Here are the relevant existing APIs that shipped in 3.0 (for reference):
C# public readonly bool TryPeek(out T value) { throw null; } public bool TryRead(out T value) { throw null; } public bool TryReadTo(out System.Buffers.ReadOnlySequence<T> sequence, System.ReadOnlySpan<T> delimiter, bool advancePastDelimiter = true) { throw null; } public bool TryReadTo(out System.Buffers.ReadOnlySequence<T> sequence, T delimiter, bool advancePastDelimiter = true) { throw null; } public bool TryReadTo(out System.Buffers.ReadOnlySequence<T> sequence, T delimiter, T delimiterEscape, bool advancePastDelimiter = true) { throw null; } public bool TryReadTo(out System.ReadOnlySpan<T> span, T delimiter, bool advancePastDelimiter = true) { throw null; } public bool TryReadTo(out System.ReadOnlySpan<T> span, T delimiter, T delimiterEscape, bool advancePastDelimiter = true) { throw null; } public bool TryReadToAny(out System.Buffers.ReadOnlySequence<T> sequence, System.ReadOnlySpan<T> delimiters, bool advancePastDelimiter = true) { throw null; } public bool TryReadToAny(out System.ReadOnlySpan<T> span, System.ReadOnlySpan<T> delimiters, bool advancePastDelimiter = true) { throw null; }

ahsonkhan on 13 Nov 2019

👍1

out values always go after all non-out values (except defaulted parameters)

bartonjs on 13 Nov 2019

👍1

out values always go after all non-out values (except defaulted parameters)

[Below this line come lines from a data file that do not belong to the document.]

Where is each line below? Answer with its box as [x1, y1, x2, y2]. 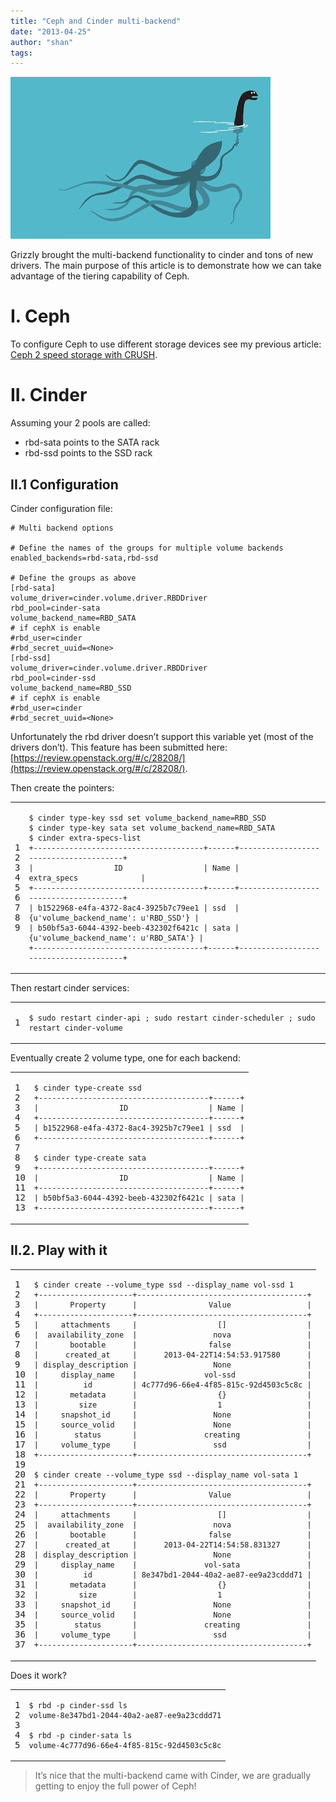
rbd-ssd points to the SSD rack [24, 447, 153, 459]
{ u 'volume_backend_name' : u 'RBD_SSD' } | [28, 913, 200, 923]
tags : [10, 48, 33, 58]
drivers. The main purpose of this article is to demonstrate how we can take [10, 260, 322, 272]
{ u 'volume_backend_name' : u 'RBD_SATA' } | [28, 933, 204, 943]
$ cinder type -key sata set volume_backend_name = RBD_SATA [28, 823, 276, 833]
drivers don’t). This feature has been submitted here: [10, 741, 228, 753]
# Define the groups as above [10, 573, 137, 583]
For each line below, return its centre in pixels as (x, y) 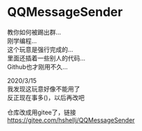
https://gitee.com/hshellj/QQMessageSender (71, 120)
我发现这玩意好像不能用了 (44, 89)
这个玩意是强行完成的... (41, 49)
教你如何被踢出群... (34, 32)
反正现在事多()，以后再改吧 (46, 97)
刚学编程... (22, 41)
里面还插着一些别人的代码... (46, 58)
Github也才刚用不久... (37, 67)
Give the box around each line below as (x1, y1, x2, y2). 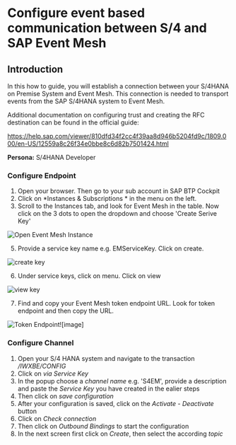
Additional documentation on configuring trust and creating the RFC (7, 111, 205, 119)
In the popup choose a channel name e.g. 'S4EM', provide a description (17, 376, 228, 385)
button (17, 407, 37, 415)
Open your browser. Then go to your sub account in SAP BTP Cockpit (17, 187, 220, 195)
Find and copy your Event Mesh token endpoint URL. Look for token (17, 299, 216, 308)
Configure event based (7, 5, 146, 21)
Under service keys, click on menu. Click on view (17, 272, 161, 280)
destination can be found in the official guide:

There are some existing SequenceReader APIs that don't follow that though (out parameter is the first one for existing TryReadTo APIs). So, is it better to be consistent within the type here?

ahsonkhan on 13 Nov 2019

@ahsonkhan this meta issue has got approved label but seem that a lot of related issue are ready to review...can you confirm?I'd like to work on some of those but I don't know if make sense.